Потому что, наверное, сорок лет
Нам внушали средь наших бед,
Что бессмертия нет, утешенья нет,
А уж Англии, точно, нет.

Но сверкнули мне волны чужих морей,
И другой разговор пошел...
Не за то ли, что список я кораблей,
Мальчик, вслух до конца прочел?

1991



***

Сапоги твои стоят в прихожей,
Словно я живу с кавалеристом.
Здравствуй, день весенний, тонкокожий,
С влажным блеском, с талым аметистом.

На мальчишек женщины похожи,
И короткая идет им стрижка.
Все мы братья, сестры все мы тоже,
Пауза у нас и передышка.

Никого никто не будет мучить
Больше; вшиты солнечные клинья
В сумрак; ах, весною даже тучи
Не внушают мрака и унынья.

1991



ТРОЯ

Т. Венцлове

– Поверишь ли, вся Троя – с этот скверик, –
Сказал приятель, – с детский этот садик,
Поэтому когда Ахилл-истерик
Три раза обежал ее, затратил
Не так уж много сил он, догоняя
Обидчика... – Я маленькую Трою
Представил, как пылится, зарастая
Кустарничком, – и я притих, не скрою.

Поверишь ли, вся Троя – с этот дворик,
Вся Троя – с эту детскую площадку...
Не знаю, что сказал бы нам историк,
Но весело мне высказать догадку
О том, что всё великое скорее
Соизмеримо с сердцем, чем громадно, –
При Гекторе так было, Одиссее,
И нынче точно так же, вероятно.

1993



***

О. Чухонцеву

Мне приснилось, что все мы сидим за столом,
В полублеск облачась, в полумрак,
И накрыт он в саду, и бутыли с вином,
И цветы, и прохлада в обнимку с теплом,
И читает стихи Пастернак.

С выраженьем, по-детски, старательней, чем
Это принято, чуть захмелев,
И смеемся, и так это нравится всем,
Только Лермонтов: «Чур, – говорит, – без поэм!
Без поэм и вступления в Леф!»

А туда, где сидит Председатель, взглянуть...
Но, свалившись на стол с лепестка,
Жук пускается в долгий по скатерти путь...
Кто-то встал, кто-то голову клонит на грудь,
Кто-то бедного ловит жука.

И так хочется мне посмотреть хоть разок
На того, кто... Но тень всякий раз
Заслоняет его или чей-то висок,
И последняя ласточка наискосок
Пронеслась, чуть не врезавшись в нас...

1994



***

«...тише воды, ниже травы...»
А. Блок

Когда б я родился в Германии в том же году,
Когда я родился, в любой европейской стране:
Во Франции, в Австрии, в Польше, – давно бы в аду
Я газовом сгинул, сгорел бы, как щепка в огне,
Но мне повезло – я родился в России, такой,
Сякой, возмутительной, сладко не жившей ни дня
Бесстыдной, бесправной, замученной, полунагой,
Кромешной – и выжить был все-таки шанс у меня.

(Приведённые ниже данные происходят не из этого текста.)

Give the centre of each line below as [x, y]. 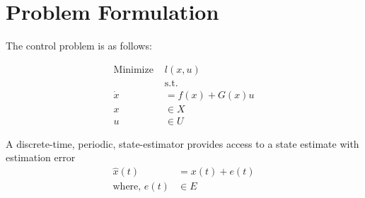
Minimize [133, 70]
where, [127, 187]
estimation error [41, 157]
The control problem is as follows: [79, 46]
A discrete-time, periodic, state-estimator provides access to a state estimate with [182, 143]
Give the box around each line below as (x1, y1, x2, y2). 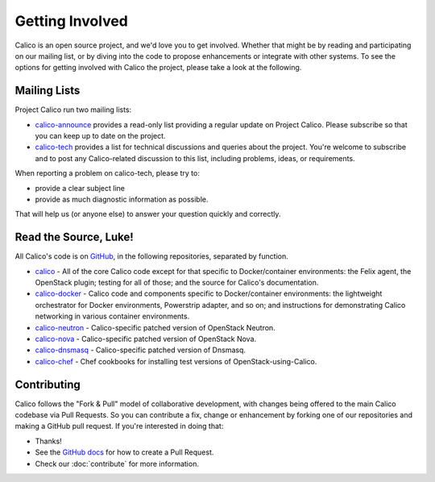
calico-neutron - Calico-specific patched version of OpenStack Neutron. (35, 322, 275, 332)
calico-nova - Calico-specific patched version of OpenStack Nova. (35, 334, 257, 343)
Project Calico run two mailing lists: (14, 105, 132, 114)
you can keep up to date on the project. (35, 131, 166, 141)
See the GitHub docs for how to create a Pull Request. (35, 447, 214, 457)
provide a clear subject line (35, 183, 125, 193)
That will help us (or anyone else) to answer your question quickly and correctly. (14, 210, 281, 219)
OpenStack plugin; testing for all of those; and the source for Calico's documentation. (35, 278, 319, 288)
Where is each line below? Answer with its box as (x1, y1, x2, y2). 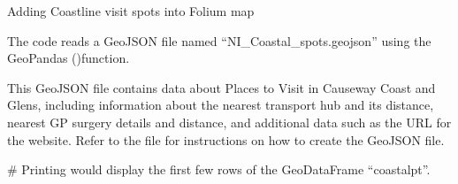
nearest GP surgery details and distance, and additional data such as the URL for (7, 112, 452, 131)
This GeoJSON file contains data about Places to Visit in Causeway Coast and (7, 78, 436, 96)
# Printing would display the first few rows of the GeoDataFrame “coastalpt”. (7, 160, 431, 179)
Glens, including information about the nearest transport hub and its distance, (7, 96, 434, 114)
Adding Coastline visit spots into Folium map (7, 2, 255, 19)
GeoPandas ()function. (7, 49, 130, 67)
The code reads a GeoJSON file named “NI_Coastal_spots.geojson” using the (7, 31, 431, 50)
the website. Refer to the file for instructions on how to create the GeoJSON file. (7, 130, 445, 149)
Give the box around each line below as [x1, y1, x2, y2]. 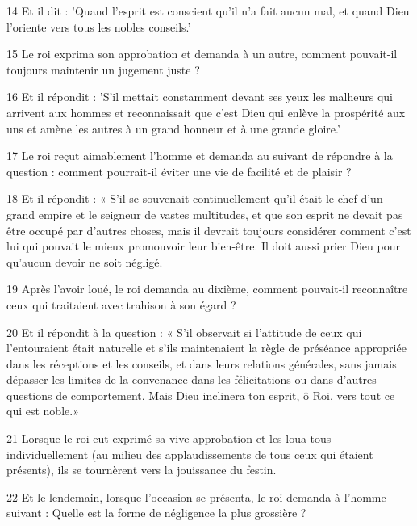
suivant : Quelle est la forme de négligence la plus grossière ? [6, 504, 306, 521]
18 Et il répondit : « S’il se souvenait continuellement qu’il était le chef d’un [6, 190, 383, 207]
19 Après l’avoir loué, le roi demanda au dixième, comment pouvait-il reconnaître [6, 280, 408, 297]
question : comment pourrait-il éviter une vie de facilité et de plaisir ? [6, 162, 352, 179]
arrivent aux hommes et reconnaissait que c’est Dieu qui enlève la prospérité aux [6, 103, 406, 120]
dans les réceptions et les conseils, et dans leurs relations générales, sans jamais [6, 355, 397, 372]
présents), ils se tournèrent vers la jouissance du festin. [6, 461, 277, 478]
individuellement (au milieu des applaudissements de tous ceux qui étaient [6, 445, 373, 462]
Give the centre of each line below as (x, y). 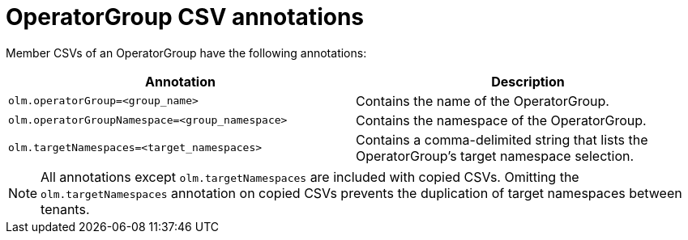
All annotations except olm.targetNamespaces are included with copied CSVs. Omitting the (310, 177)
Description (528, 81)
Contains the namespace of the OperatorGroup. (501, 120)
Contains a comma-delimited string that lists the (502, 139)
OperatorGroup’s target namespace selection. (495, 156)
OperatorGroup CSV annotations (185, 17)
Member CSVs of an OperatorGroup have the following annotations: (186, 53)
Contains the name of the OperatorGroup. (483, 101)
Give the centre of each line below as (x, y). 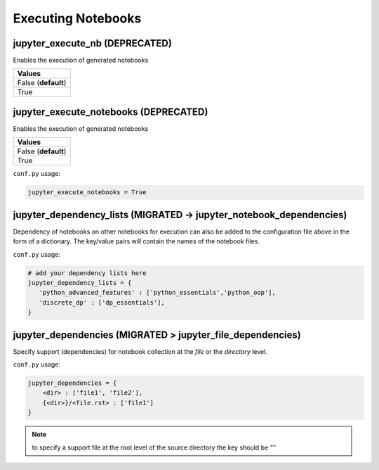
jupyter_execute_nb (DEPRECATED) (92, 43)
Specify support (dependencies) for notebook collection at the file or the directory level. (140, 351)
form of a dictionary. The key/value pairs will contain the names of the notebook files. (136, 241)
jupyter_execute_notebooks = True (87, 192)
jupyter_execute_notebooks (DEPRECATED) (111, 112)
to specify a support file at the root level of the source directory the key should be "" (154, 447)
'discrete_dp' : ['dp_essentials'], (102, 302)
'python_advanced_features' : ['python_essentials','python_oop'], (158, 293)
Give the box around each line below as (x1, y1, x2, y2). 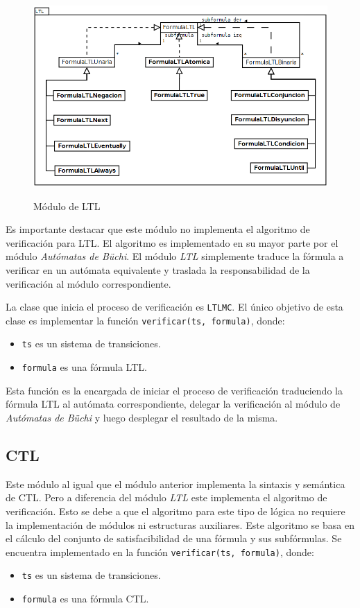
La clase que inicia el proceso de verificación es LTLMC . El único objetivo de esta (6, 299, 343, 314)
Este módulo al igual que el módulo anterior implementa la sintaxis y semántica (6, 476, 345, 491)
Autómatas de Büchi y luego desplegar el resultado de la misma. (6, 410, 278, 424)
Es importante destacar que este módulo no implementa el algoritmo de (6, 222, 310, 236)
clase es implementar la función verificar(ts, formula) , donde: (6, 313, 285, 327)
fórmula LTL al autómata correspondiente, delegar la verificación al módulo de (6, 397, 341, 411)
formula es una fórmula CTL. (22, 591, 149, 606)
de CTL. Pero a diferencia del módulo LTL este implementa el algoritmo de (6, 490, 327, 505)
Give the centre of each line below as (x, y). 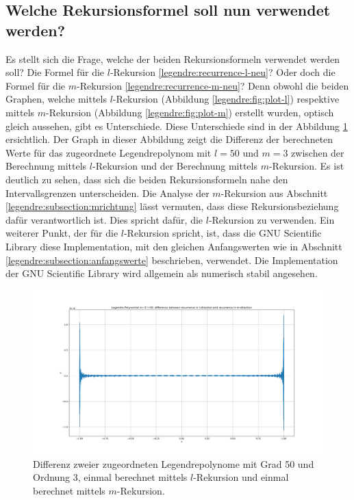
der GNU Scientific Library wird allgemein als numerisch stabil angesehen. (162, 273)
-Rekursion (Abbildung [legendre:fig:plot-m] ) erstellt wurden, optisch (190, 112)
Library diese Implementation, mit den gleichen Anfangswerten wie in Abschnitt (174, 246)
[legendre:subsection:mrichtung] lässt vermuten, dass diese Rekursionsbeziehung (172, 206)
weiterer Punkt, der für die (62, 233)
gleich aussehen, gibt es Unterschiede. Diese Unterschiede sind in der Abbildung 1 (177, 126)
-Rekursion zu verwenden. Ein (271, 219)
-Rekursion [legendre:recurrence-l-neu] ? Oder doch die (223, 72)
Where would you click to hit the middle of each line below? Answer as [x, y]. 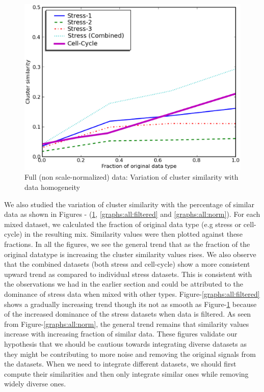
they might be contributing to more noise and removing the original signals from [130, 354]
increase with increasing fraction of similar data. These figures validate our [121, 334]
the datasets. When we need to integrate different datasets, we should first [120, 364]
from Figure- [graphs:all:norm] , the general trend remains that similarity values [127, 324]
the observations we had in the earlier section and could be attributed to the [124, 284]
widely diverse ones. [35, 384]
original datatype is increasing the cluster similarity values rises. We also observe [130, 254]
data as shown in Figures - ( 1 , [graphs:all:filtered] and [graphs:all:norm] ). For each [132, 214]
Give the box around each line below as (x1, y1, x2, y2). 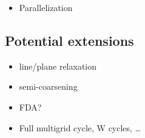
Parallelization (19, 1, 73, 13)
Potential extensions (5, 31, 134, 49)
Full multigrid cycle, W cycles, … (19, 121, 141, 134)
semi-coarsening (19, 80, 78, 93)
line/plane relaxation (19, 59, 97, 72)
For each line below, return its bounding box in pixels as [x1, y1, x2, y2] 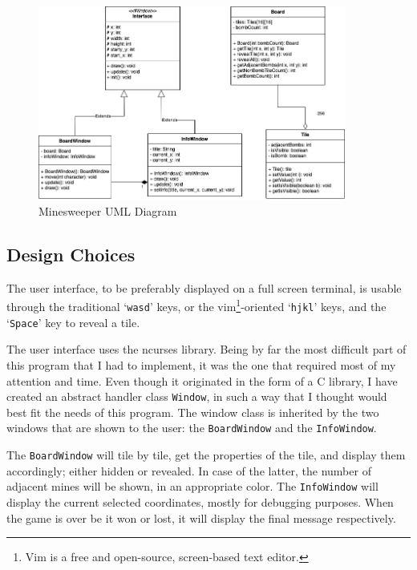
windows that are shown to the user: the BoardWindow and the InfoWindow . [6, 419, 377, 436]
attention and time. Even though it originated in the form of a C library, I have [6, 372, 398, 389]
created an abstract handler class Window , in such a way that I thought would [6, 388, 387, 405]
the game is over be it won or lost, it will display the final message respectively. [6, 509, 396, 526]
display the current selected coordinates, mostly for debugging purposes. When [6, 493, 394, 510]
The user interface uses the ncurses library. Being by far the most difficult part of [6, 341, 407, 358]
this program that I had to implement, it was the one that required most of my [6, 356, 396, 373]
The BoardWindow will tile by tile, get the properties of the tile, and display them [6, 447, 406, 463]
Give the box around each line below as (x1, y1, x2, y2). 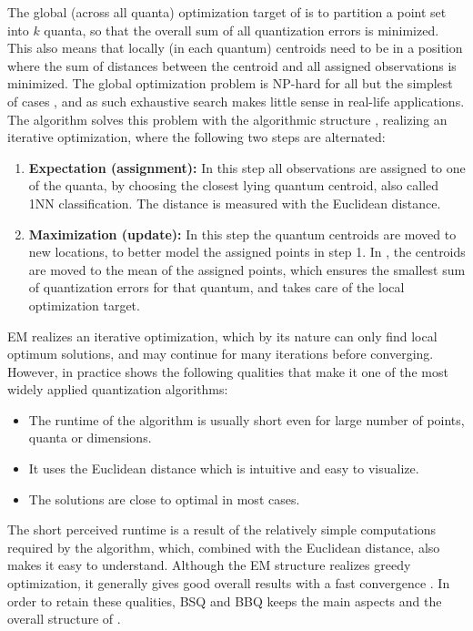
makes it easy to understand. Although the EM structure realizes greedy (7, 555, 411, 575)
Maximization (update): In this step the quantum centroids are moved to (28, 224, 457, 243)
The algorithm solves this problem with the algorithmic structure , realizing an (7, 109, 448, 128)
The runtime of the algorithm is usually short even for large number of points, (28, 410, 465, 429)
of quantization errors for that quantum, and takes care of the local (28, 278, 405, 297)
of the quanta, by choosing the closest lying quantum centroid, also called (28, 176, 439, 195)
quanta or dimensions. (28, 428, 152, 447)
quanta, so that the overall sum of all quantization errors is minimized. (44, 20, 439, 39)
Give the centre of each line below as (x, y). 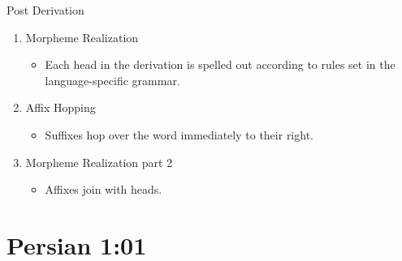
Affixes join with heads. (104, 189)
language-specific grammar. (112, 80)
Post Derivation (45, 10)
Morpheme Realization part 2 (99, 162)
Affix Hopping (61, 107)
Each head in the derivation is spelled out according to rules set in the (220, 64)
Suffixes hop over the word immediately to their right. (179, 134)
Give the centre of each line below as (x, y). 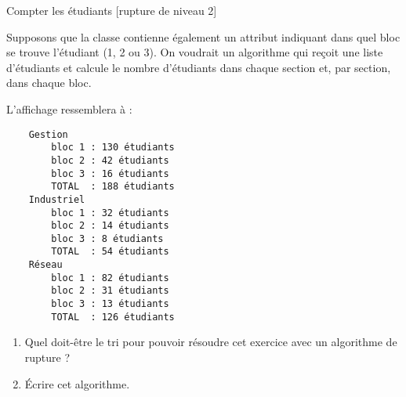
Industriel (57, 199)
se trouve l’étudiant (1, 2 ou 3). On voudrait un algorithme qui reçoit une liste (195, 52)
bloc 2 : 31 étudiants (110, 291)
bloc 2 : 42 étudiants (110, 160)
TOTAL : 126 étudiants (113, 317)
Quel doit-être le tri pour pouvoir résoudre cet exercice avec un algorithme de (211, 342)
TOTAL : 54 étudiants (110, 252)
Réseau (45, 265)
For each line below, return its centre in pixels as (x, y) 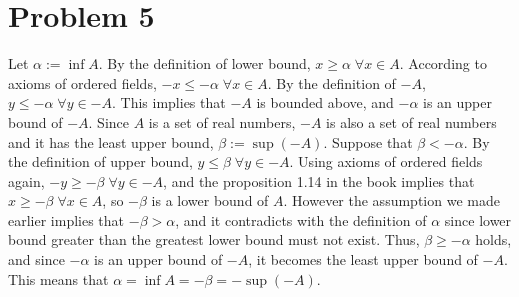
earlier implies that (66, 219)
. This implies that (169, 102)
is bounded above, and (325, 102)
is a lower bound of (210, 200)
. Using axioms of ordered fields (386, 161)
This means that (58, 278)
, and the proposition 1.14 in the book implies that (319, 180)
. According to (443, 63)
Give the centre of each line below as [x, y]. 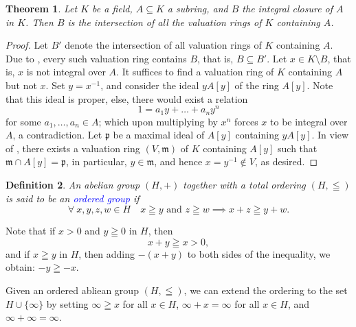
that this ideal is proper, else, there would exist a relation [127, 98]
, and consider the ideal [150, 85]
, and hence [178, 161]
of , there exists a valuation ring [73, 148]
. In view [330, 135]
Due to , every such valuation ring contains [96, 58]
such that [298, 148]
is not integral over [66, 72]
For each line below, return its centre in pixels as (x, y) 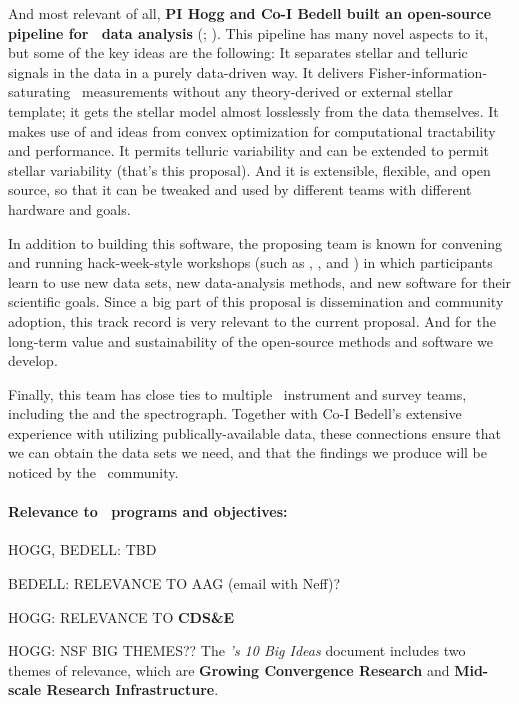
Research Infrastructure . (132, 689)
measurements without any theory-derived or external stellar (268, 91)
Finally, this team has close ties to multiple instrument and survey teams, (237, 393)
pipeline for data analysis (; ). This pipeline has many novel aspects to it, (248, 32)
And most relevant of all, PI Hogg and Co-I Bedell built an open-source (250, 13)
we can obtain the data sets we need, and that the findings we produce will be (247, 452)
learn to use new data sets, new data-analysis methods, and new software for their (260, 281)
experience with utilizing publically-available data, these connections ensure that (255, 432)
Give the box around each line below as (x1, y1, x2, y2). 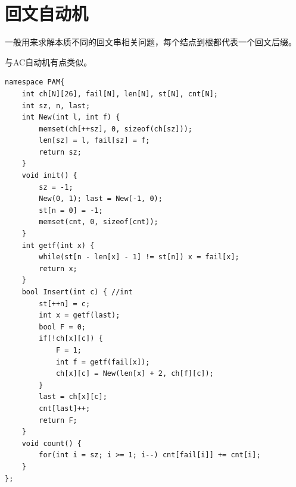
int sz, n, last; (21, 101, 91, 110)
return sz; (39, 147, 82, 156)
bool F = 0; (39, 322, 86, 331)
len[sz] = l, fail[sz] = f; (39, 136, 150, 145)
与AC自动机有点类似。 (5, 55, 92, 68)
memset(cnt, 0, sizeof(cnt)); (39, 218, 158, 227)
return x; (39, 264, 77, 273)
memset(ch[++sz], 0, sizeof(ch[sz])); (39, 124, 192, 133)
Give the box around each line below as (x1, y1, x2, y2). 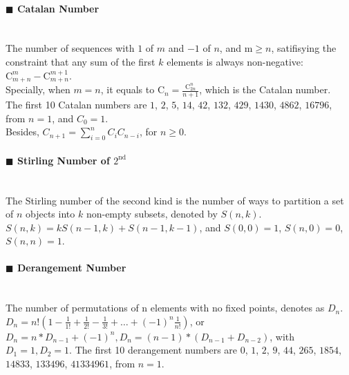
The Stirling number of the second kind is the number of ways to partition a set (6, 193, 344, 207)
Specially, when (6, 82, 70, 97)
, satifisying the (271, 41, 337, 55)
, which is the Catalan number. (199, 82, 331, 97)
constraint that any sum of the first (6, 54, 155, 68)
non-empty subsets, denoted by (86, 206, 218, 221)
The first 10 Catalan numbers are (6, 97, 147, 112)
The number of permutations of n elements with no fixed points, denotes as (6, 300, 325, 315)
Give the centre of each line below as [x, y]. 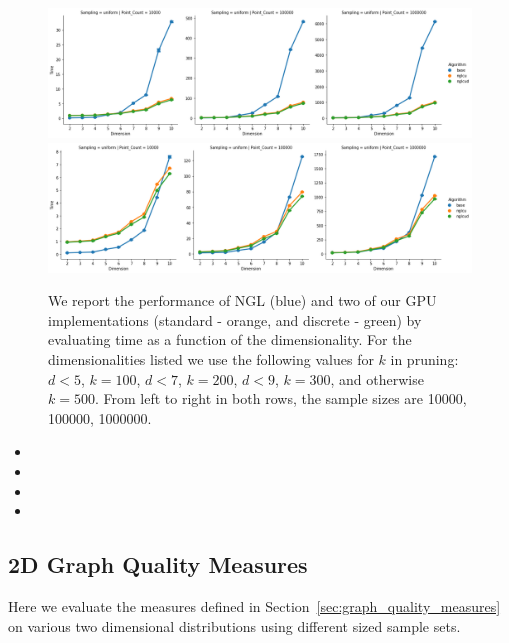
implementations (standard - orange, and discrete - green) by [235, 319]
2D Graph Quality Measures [158, 564]
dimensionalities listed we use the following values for [211, 359]
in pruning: [424, 359]
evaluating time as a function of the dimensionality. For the [230, 339]
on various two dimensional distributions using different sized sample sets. [234, 625]
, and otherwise [377, 378]
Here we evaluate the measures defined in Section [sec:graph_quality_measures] [254, 605]
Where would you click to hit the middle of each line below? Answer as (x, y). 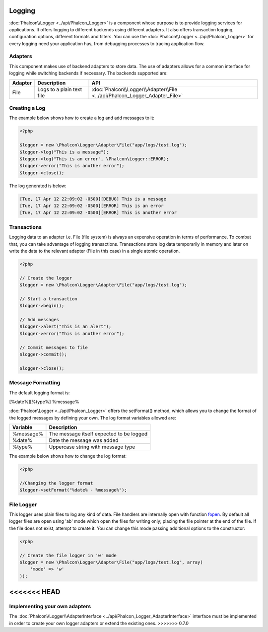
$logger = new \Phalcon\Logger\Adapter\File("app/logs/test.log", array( (111, 562)
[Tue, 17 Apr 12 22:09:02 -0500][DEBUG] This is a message (93, 199)
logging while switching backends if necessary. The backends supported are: (89, 73)
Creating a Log (27, 108)
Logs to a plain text (60, 89)
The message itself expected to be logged (98, 434)
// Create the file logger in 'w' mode (68, 555)
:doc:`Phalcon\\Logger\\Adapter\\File (134, 89)

И я арифметики этой стесняюсь чуть-чуть,
Как выгоды всякой на фоне бесчисленных бед.
Плачь, сердце! Счастливый такой почему б не вернуть
С гербом и печатью районного загса билет
На вход в этот ужас? Но сказано: ниже травы
И тише воды. Средь безумного вихря планет!
И смотрит бесслезно, ответа не зная, увы,
Не самый любимый, но самый бесстрашный поэт.

1995



***

Сначала ввязаться в сраженье, ввязаться в сраженье!
А там поглядим, – говорил молодой Бонапарт.
Но пишется так же примерно и стихотворенье,
Когда вдохновенье ведет нас и, значит, азарт!

А долгие подступы, сборы, рекогносцировка, –
Позволь мне без них обойтись, отмахнуться позволь:
Так скучно, по пунктам, что даже представить неловко,
Пускай диспозицию Бенигсен пишет и Толь.

Шумите, кусты! Хорошо превратить недостаток
В достоинство. Мчитесь как можно быстрей, облака!
Короче, – твержу я себе. И всегда был я краток.
Тоска обжигала. И радость была велика.

1998



***

Верю я в Бога или не верю в бога,
Знает об этом вырицкая дорога,
Знает об этом ночная волна в Крыму,
Был я открыт или был я закрыт ему.

А с прописной я пишу или строчной буквы
Имя его, если бы спохватились вдруг вы,
Вам это важно, Ему это все равно.
Знает звезда, залетающая в окно.

Книга раскрытая знает, журнальный столик.
Не огорчайся, дружок, не грусти, соколик.
Кое-что произошло за пять тысяч лет.
Поизносился вопрос, и поблёк ответ.

И вообще это частное дело, точно.
И не стоячей воде, а воде проточной
Душу бы я уподобил: бежит вода,
Нет, – говорит в тени, а на солнце – да!

1998



***

Первым на сцену является белый шиповник,
Чтобы, наверное, знали, кто первый любовник,
О, как он свеж, аккуратен и чист, – как Пьеро!
Вот кто, наверное, всех обольщений виновник,
Снов и иллюзий: печаль и сплошное добро!

Он не отцвел еще, как зацветает махровый,
Душный, растрепанный, пышный, свекольно-лиловый,
Так у художников в ярком трико Арлекин
Смотрит с полотен, всё в скользкую шутку готовый
Вдруг обратить, ненадежный такой господин.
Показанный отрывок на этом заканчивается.